PROBLEM DETAILS
Nothing but the lines from the one containing "get told off" to the end of the records below should be output, each exactly as written.

Records drawn from a dataset
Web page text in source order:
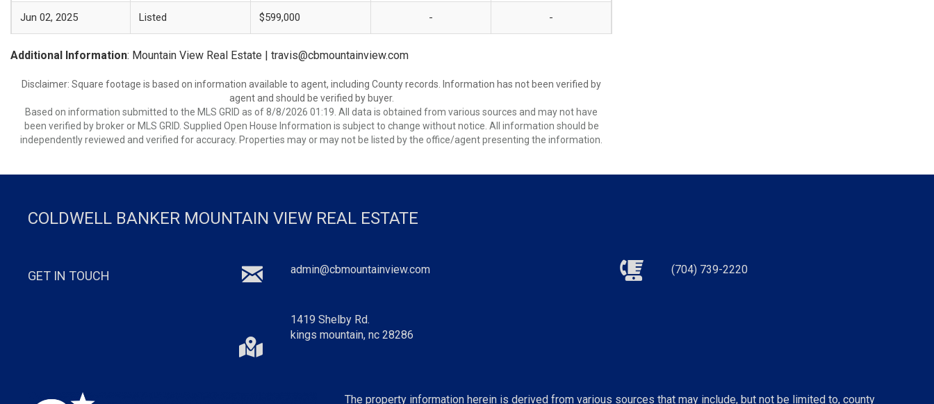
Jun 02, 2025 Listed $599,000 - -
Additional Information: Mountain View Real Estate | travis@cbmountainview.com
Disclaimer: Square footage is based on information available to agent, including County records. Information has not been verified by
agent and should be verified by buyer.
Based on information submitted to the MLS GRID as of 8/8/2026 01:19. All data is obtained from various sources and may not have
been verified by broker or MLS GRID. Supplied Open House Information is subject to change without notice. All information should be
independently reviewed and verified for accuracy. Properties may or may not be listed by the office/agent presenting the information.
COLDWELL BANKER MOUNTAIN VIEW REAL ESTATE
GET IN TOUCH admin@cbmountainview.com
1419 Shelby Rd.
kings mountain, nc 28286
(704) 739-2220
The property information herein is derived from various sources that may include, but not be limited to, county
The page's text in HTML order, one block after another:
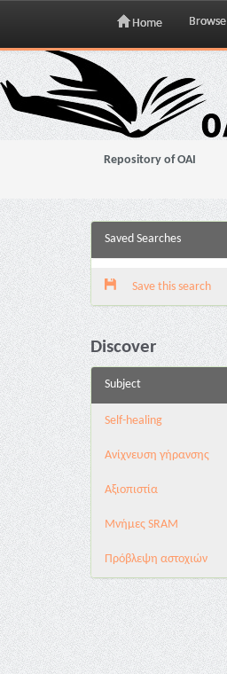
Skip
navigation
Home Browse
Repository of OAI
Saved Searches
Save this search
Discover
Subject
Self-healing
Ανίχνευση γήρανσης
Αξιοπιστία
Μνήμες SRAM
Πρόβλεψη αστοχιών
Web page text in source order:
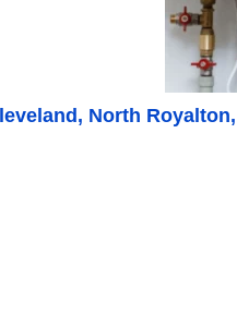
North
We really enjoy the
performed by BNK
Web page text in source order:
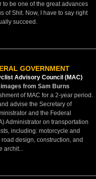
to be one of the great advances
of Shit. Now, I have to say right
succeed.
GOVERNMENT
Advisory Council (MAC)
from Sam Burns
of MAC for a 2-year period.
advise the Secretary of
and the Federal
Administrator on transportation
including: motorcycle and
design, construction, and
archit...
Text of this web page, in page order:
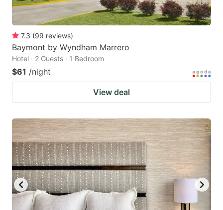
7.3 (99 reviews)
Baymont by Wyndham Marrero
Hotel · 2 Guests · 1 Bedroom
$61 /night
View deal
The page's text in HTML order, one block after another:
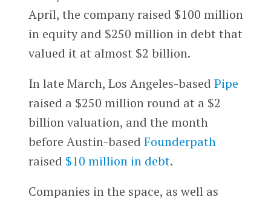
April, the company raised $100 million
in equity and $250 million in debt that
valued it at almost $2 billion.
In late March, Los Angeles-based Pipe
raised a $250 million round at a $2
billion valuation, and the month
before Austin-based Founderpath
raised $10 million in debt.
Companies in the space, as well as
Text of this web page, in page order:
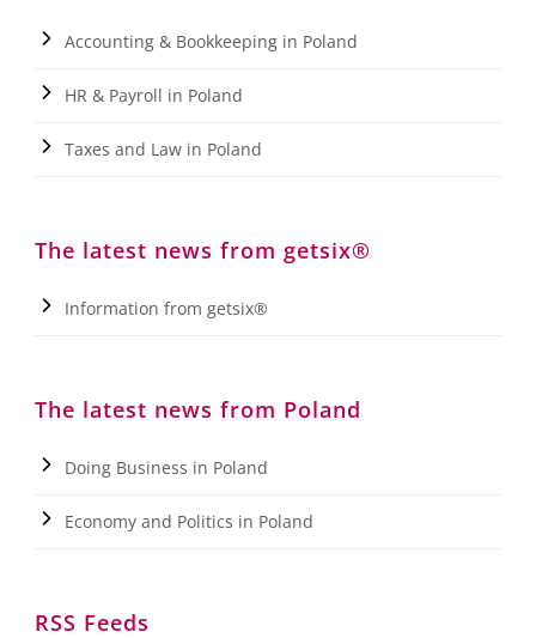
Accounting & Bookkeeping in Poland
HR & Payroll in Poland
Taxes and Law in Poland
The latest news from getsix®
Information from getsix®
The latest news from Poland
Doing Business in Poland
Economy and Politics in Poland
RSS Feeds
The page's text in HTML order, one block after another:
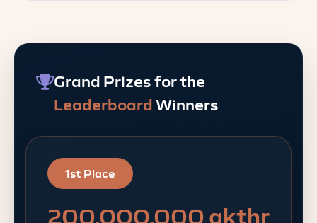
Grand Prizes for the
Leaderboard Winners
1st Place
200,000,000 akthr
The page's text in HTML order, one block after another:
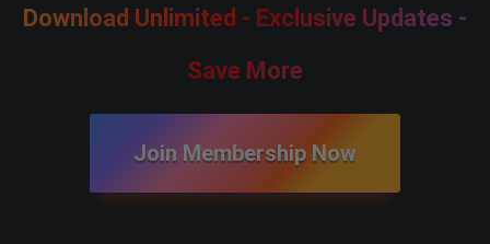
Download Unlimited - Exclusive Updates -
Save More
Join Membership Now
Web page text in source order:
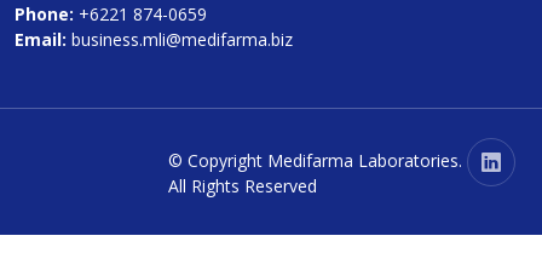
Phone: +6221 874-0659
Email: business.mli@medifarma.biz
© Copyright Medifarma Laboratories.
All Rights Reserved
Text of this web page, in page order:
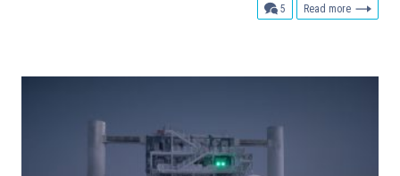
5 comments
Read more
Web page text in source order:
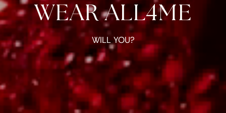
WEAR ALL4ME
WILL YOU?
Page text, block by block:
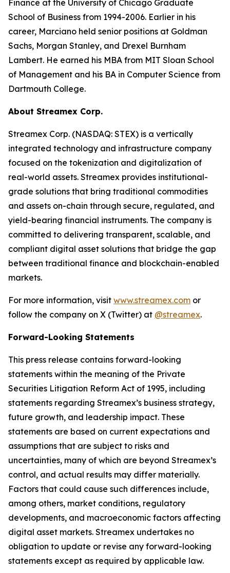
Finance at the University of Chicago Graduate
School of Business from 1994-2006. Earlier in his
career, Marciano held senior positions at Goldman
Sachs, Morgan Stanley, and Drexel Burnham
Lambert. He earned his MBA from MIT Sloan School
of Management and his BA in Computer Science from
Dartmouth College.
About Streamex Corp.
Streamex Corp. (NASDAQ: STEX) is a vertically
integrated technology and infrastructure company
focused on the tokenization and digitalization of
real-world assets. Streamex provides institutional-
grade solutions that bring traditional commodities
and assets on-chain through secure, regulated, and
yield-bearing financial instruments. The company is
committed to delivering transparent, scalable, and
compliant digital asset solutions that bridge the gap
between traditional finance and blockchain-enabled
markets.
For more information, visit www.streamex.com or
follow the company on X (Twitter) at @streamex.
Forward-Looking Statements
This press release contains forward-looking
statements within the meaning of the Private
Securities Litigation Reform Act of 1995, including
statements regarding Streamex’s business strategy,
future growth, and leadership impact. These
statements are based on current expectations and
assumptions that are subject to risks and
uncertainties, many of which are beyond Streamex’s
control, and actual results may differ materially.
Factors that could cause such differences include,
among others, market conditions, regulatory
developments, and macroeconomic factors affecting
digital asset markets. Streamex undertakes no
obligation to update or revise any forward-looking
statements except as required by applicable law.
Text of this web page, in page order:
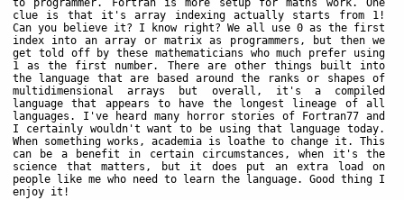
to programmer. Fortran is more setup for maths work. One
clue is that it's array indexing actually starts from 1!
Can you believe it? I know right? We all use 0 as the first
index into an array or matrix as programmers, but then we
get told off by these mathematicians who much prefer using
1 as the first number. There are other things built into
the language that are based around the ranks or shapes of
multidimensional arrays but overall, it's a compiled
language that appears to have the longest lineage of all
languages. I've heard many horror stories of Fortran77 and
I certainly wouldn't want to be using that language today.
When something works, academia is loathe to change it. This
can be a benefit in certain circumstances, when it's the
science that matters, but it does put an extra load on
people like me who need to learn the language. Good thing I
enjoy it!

OUTPUT BELOW
get told off by these mathematicians who much prefer using
1 as the first number. There are other things built into
the language that are based around the ranks or shapes of
multidimensional arrays but overall, it's a compiled
language that appears to have the longest lineage of all
languages. I've heard many horror stories of Fortran77 and
I certainly wouldn't want to be using that language today.
When something works, academia is loathe to change it. This
can be a benefit in certain circumstances, when it's the
science that matters, but it does put an extra load on
people like me who need to learn the language. Good thing I
enjoy it!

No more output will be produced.